Developing phospho-specific HSFA2D antibodies represents a significant opportunity to advance understanding of this transcription factor's regulation. Transcription factors are often regulated by phosphorylation, which can alter their DNA binding affinity, protein interactions, stability, and subcellular localization. Bioinformatic analysis of HSFA2D sequences reveals several predicted phosphorylation sites, particularly within the DNA-binding and transcriptional activation domains. Phospho-specific antibodies targeting these sites could provide several key insights:

  • Dynamic regulation: Tracking phosphorylation status during environmental stress responses and developmental transitions

  • Kinase pathways: Identifying which signaling cascades regulate HSFA2D activity

  • Functional consequences: Determining how phosphorylation affects DNA binding specificity through phospho-ChIP-seq

  • Protein interactions: Revealing phosphorylation-dependent protein partners through comparative co-IP experiments

  • Subcellular localization: Monitoring how phosphorylation influences nuclear import/export

Development of these antibodies requires identifying the most biologically relevant phosphorylation sites through mass spectrometry analysis of HSFA2D immunoprecipitated from plants under various conditions, followed by careful validation of antibody specificity using phosphatase treatments and phospho-mimetic/phospho-dead HSFA2D mutants.

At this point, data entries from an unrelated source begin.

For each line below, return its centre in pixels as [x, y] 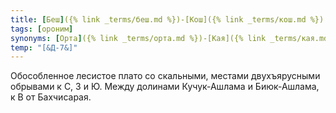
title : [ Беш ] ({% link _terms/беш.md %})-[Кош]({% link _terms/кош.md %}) [167, 19]
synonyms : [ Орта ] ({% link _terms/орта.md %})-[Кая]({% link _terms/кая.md [169, 38]
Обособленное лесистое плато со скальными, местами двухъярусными [165, 76]
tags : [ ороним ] [42, 29]
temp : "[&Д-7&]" [44, 47]
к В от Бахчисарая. [51, 97]
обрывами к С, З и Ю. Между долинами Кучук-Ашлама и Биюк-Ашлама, [165, 87]
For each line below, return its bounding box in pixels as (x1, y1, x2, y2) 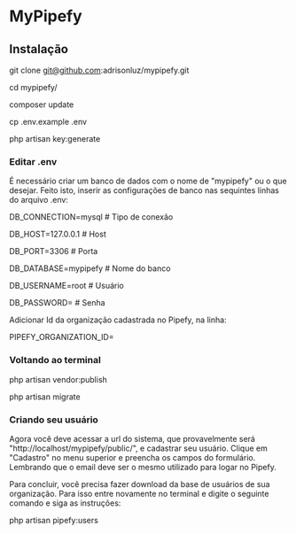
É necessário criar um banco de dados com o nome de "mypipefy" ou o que (9, 175, 287, 187)
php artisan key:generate (9, 134, 101, 143)
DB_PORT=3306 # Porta (9, 246, 98, 257)
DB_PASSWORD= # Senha (9, 298, 105, 308)
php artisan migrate (9, 391, 82, 402)
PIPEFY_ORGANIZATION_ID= (9, 332, 114, 343)
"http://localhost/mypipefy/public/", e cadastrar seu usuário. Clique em (9, 443, 268, 453)
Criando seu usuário (9, 414, 99, 426)
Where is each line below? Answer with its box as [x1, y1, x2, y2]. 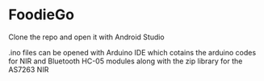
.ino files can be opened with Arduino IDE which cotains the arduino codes [8, 47, 257, 57]
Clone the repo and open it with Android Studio [8, 32, 166, 42]
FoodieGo [8, 6, 75, 24]
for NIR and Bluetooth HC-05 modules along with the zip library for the [8, 56, 243, 66]
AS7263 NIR [8, 64, 49, 74]
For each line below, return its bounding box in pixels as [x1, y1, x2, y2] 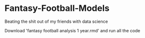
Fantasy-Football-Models [4, 3, 110, 14]
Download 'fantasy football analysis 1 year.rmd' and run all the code [4, 28, 141, 33]
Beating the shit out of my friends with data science [4, 19, 108, 24]
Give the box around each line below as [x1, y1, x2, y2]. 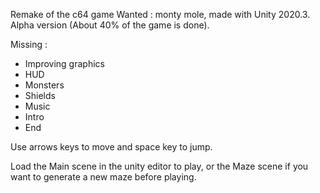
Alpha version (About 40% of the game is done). [10, 19, 210, 31]
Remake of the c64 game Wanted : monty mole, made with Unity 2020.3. [10, 9, 311, 20]
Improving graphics [24, 58, 105, 69]
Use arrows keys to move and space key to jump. [10, 141, 213, 153]
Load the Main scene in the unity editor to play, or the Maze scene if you [10, 160, 309, 172]
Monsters [24, 79, 65, 91]
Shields [24, 90, 56, 101]
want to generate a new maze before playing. [10, 171, 197, 183]
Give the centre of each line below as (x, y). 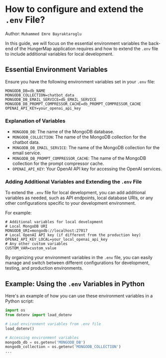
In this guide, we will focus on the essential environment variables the (76, 43)
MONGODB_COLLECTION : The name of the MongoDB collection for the (79, 137)
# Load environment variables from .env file (53, 324)
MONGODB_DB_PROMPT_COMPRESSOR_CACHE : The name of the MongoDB (79, 158)
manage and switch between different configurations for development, (78, 263)
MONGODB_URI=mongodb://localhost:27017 (46, 231)
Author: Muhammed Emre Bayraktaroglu (43, 33)
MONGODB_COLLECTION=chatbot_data (40, 95)
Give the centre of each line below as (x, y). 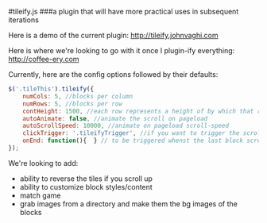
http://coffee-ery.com (44, 59)
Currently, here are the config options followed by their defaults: (113, 74)
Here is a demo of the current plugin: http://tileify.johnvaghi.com (113, 35)
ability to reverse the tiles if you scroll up (86, 179)
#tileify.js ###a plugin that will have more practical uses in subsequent (124, 12)
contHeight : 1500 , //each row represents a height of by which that (138, 111)
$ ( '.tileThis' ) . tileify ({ (51, 89)
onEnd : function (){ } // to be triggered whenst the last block (133, 141)
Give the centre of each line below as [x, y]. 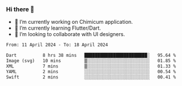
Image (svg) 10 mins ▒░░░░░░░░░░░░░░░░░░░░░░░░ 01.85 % [91, 61]
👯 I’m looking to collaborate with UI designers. [70, 34]
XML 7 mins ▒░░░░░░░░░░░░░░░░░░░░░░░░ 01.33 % [91, 66]
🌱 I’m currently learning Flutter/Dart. [57, 28]
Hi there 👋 [20, 9]
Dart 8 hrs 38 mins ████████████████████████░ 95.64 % [91, 55]
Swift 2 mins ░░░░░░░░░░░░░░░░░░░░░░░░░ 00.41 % [91, 77]
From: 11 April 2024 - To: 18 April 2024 [57, 45]
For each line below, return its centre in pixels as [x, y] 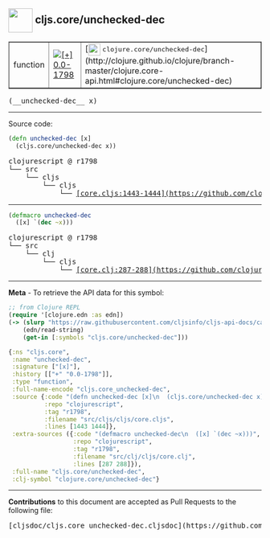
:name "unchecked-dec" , [51, 359]
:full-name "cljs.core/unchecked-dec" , [79, 471]
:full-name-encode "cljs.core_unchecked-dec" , [91, 390]
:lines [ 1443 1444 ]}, [80, 427]
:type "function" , [43, 382]
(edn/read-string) [53, 330]
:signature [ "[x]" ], [46, 367]
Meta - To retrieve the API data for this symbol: [86, 293]
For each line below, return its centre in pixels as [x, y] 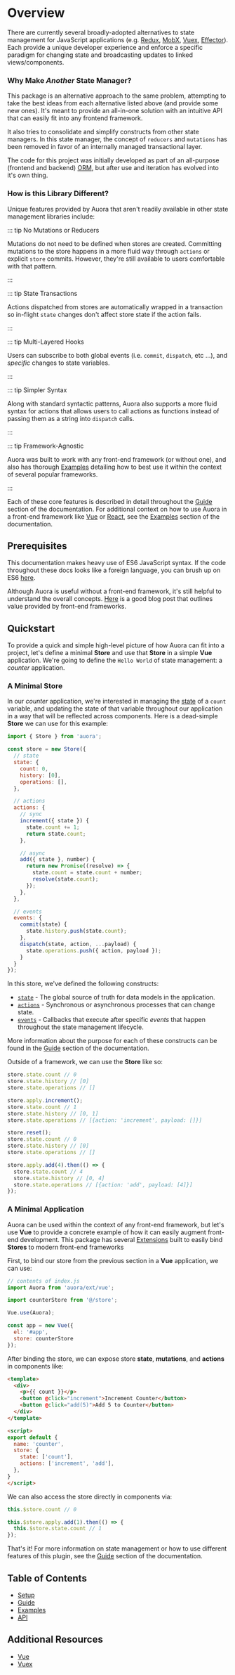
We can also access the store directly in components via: [90, 1496]
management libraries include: [51, 216]
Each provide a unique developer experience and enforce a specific [105, 47]
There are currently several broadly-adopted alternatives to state [101, 32]
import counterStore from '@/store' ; [62, 1300]
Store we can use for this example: [58, 724]
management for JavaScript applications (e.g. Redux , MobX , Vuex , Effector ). [118, 39]
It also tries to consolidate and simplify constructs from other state [103, 132]
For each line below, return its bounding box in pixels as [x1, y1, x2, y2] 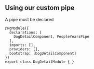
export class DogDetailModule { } [5, 59, 75, 64]
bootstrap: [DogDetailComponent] [9, 51, 77, 56]
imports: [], [9, 43, 36, 47]
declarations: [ [9, 30, 42, 35]
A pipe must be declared [5, 16, 54, 22]
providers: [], [9, 46, 40, 52]
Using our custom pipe [5, 4, 75, 12]
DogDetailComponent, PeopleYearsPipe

How can comparative analysis of HSFA2D across different crop species inform agricultural optimization strategies?

Comparative analysis of HSFA2D across crop species, facilitated by species-appropriate antibodies, can significantly inform agricultural optimization strategies. HSFA2D's role in regulating tiller angle and potentially stress responses makes it an attractive target for crop improvement programs . Researchers should develop a multi-species antibody toolbox targeting conserved HSFA2D epitopes, enabling comparative studies across major grass crops like wheat, barley, maize, and sorghum. These antibodies can facilitate:

  • Protein expression profiling across species, identifying correlations between HSFA2D levels and favorable architectural traits

  • ChIP-seq analysis across species to compare conserved versus species-specific regulatory targets

  • Co-immunoprecipitation to identify species-specific interaction partners that might explain phenotypic differences

  • Immunohistochemistry to compare tissue-specific expression patterns during development

Researchers should correlate molecular findings with field-relevant phenotypes like planting density tolerance, light interception efficiency, and yield under various environmental conditions. This comparative approach can identify both conserved HSFA2D functions suitable for broad crop engineering strategies and species-specific mechanisms that require tailored approaches. The resulting knowledge can inform precision breeding programs and gene editing strategies to optimize plant architecture for increased crop productivity in diverse agricultural contexts.